**EXERCISE PROMPT**
Begin at the line below that contains "Many of our projects are about becoming". Repeat it and all remaining lines of the records exactly.

**PROVIDED DATA**
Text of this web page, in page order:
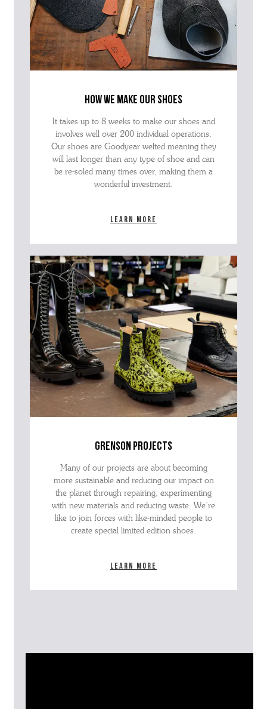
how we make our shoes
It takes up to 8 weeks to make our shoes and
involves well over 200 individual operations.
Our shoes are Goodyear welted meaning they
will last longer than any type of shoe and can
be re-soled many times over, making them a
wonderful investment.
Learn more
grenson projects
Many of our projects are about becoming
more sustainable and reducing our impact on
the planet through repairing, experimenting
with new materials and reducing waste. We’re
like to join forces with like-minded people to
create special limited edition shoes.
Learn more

**EXERCISE SOLUTION**
Many of our projects are about becoming
more sustainable and reducing our impact on
the planet through repairing, experimenting
with new materials and reducing waste. We’re
like to join forces with like-minded people to
create special limited edition shoes.
Learn more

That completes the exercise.